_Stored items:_
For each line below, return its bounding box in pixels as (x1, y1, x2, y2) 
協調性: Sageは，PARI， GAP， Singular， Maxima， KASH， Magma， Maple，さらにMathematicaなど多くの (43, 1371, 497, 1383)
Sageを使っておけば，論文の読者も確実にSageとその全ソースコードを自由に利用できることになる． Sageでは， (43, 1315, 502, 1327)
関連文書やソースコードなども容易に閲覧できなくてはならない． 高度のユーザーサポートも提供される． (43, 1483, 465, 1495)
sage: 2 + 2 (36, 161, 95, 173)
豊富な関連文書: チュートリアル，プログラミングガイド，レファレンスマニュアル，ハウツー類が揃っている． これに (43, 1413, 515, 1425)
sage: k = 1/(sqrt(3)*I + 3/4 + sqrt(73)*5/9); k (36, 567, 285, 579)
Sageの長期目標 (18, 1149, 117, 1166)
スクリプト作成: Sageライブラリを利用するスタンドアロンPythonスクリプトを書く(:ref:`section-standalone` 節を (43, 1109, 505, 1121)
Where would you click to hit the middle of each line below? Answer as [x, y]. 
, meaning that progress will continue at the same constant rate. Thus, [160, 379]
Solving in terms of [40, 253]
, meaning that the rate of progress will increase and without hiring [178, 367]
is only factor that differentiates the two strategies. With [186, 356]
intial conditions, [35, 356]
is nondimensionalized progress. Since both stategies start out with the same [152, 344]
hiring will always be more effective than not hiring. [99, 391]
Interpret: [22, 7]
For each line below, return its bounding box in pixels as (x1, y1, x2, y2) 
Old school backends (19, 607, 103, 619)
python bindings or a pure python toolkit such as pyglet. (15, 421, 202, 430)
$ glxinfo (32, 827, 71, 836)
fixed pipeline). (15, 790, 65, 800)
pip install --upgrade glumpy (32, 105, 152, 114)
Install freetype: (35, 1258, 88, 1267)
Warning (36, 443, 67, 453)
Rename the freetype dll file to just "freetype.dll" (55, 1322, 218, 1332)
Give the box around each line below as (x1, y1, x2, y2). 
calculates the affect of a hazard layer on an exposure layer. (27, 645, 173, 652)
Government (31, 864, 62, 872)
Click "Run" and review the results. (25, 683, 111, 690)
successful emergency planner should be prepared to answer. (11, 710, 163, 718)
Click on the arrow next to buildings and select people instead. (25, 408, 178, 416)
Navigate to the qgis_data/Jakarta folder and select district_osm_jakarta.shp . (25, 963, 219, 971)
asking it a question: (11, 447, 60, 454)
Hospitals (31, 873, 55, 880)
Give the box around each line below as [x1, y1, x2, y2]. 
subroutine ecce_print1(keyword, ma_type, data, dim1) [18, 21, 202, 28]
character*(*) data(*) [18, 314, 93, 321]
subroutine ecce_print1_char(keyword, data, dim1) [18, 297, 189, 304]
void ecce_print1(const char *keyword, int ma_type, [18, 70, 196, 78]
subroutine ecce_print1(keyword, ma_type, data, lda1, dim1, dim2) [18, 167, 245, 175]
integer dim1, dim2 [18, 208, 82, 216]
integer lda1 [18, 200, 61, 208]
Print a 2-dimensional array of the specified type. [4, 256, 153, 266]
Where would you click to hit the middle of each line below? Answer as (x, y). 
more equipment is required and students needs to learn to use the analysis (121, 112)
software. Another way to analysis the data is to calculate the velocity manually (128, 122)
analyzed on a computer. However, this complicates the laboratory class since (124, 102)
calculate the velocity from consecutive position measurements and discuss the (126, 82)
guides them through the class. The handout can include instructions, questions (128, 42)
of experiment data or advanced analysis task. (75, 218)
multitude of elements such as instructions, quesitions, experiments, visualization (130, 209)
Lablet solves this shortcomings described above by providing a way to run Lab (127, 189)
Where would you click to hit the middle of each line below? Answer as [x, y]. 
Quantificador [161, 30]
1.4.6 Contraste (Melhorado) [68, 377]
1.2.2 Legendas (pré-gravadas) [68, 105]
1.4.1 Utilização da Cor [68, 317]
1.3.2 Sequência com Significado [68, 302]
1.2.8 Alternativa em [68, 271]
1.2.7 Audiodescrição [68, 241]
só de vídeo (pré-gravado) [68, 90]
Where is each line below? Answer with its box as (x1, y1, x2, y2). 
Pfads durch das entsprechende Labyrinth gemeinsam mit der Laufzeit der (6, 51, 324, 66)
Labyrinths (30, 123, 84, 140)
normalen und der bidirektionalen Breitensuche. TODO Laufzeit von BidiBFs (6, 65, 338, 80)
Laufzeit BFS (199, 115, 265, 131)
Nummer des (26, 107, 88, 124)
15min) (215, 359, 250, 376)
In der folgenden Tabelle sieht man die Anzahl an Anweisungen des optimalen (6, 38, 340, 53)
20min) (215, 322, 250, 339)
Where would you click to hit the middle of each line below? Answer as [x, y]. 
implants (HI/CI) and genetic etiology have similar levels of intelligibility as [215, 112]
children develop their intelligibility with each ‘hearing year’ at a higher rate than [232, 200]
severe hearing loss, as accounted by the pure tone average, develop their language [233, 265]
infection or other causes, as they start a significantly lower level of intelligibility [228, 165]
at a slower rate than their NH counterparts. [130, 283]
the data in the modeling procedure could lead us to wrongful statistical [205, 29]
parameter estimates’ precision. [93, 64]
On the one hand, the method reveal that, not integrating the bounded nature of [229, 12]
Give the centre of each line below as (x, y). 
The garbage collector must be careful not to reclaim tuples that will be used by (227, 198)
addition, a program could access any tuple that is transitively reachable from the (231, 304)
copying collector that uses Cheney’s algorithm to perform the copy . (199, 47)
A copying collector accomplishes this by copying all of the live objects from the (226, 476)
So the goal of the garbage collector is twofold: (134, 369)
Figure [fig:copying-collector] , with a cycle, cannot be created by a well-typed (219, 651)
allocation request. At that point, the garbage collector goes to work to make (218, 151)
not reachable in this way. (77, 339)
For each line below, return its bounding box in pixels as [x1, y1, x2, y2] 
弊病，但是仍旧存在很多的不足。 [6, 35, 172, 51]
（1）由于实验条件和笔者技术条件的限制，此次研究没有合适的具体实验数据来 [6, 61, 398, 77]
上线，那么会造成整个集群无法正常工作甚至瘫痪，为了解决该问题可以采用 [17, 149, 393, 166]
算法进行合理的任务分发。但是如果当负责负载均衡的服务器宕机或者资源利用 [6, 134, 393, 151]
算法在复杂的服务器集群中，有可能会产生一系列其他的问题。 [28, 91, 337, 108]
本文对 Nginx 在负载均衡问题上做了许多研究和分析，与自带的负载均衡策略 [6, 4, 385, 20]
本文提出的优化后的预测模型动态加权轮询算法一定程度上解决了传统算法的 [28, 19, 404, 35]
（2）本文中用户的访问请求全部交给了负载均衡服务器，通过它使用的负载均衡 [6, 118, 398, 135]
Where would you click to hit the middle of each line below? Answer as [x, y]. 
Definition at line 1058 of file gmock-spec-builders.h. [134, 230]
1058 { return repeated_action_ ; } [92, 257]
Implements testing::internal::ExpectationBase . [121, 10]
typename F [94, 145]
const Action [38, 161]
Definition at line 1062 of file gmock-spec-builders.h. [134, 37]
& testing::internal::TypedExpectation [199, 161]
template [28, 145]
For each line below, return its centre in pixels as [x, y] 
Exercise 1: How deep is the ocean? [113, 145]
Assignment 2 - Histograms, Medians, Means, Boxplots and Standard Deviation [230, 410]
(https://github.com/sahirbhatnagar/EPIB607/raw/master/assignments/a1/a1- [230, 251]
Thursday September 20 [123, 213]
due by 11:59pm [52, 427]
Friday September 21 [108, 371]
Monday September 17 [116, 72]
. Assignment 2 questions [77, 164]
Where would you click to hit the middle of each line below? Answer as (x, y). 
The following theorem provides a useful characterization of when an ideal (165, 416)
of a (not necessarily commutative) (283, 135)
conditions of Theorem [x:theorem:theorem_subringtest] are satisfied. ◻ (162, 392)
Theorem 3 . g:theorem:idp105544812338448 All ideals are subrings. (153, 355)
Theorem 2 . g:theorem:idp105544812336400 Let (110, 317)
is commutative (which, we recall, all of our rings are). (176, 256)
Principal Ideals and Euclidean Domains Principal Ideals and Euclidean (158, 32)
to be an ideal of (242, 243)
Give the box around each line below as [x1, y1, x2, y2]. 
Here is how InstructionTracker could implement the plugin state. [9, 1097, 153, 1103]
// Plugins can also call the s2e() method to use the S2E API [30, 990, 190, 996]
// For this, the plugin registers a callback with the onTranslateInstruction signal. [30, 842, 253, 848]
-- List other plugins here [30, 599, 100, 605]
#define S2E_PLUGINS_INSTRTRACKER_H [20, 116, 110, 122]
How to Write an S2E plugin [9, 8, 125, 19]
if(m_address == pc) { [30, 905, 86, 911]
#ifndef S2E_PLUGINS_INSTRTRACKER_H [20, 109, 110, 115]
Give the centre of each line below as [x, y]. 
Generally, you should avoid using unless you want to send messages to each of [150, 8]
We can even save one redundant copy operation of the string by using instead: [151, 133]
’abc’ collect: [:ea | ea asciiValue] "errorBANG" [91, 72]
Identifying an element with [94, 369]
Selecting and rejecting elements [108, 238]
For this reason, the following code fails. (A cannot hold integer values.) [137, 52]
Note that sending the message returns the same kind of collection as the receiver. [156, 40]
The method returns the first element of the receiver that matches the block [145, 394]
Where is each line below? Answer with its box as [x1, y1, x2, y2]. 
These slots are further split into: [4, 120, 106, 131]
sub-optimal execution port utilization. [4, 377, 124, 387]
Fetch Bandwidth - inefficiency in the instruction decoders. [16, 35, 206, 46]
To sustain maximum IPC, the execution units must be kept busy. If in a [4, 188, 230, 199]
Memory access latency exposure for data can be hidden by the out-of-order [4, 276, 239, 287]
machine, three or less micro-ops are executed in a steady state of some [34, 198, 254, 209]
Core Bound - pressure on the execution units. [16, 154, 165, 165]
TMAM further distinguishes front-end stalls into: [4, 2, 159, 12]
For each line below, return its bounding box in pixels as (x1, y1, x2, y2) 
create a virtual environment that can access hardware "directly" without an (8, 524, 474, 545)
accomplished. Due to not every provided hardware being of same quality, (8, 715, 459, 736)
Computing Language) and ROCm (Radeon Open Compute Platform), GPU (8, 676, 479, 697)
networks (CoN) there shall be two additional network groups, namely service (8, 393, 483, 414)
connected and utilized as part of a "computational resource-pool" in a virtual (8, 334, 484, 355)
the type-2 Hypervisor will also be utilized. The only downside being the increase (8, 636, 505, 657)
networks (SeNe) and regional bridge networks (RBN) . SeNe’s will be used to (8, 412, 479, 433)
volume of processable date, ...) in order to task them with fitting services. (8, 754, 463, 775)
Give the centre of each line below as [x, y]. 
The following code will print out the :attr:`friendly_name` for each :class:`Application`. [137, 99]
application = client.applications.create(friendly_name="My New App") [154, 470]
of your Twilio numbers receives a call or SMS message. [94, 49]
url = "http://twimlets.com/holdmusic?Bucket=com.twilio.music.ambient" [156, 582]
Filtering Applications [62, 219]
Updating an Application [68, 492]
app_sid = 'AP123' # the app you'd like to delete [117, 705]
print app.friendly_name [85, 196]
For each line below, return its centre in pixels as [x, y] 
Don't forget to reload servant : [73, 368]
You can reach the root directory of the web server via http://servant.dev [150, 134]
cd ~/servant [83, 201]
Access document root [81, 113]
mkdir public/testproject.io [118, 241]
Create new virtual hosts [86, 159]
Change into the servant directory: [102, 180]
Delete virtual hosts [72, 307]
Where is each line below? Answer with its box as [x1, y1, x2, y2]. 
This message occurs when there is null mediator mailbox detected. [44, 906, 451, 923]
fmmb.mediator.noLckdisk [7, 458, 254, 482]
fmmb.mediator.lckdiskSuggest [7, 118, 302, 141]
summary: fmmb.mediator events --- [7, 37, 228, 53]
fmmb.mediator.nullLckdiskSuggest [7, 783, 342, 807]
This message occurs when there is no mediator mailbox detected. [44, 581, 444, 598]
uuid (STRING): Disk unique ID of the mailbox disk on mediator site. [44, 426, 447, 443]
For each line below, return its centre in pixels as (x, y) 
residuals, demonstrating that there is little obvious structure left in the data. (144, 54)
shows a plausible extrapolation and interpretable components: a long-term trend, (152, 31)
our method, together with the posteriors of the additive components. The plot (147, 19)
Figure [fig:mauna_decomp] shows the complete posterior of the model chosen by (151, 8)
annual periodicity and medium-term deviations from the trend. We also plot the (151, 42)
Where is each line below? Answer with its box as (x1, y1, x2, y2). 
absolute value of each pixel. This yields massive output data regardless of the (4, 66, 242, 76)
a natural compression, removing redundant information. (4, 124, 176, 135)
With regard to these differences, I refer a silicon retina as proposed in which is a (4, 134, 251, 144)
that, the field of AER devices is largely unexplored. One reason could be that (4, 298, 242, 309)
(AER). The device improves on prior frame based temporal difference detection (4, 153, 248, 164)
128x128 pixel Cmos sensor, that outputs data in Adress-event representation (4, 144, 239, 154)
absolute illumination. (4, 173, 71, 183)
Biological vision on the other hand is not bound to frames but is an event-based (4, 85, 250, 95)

_The problem:_ All lines above that include the word "builders" must be copied into the answer.

_Answer space:_
Definition at line 1058 of file gmock-spec-builders.h. [134, 230]
Definition at line 1062 of file gmock-spec-builders.h. [134, 37]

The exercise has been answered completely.